* Task requirements *
Below are the entries to work from; restate word for word the portion that opens with the line containing "Web page text" and closes with the line containing "The page's text", keeping both.

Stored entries
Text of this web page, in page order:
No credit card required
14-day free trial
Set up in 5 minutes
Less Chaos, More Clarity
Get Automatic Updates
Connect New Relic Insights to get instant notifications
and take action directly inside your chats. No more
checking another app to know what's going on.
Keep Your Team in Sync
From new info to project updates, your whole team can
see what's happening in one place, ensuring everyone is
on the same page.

==

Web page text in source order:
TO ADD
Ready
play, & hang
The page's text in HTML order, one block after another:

* Exercise answer *
Web page text in source order:
TO ADD
Ready
play, & hang
The page's text in HTML order, one block after another:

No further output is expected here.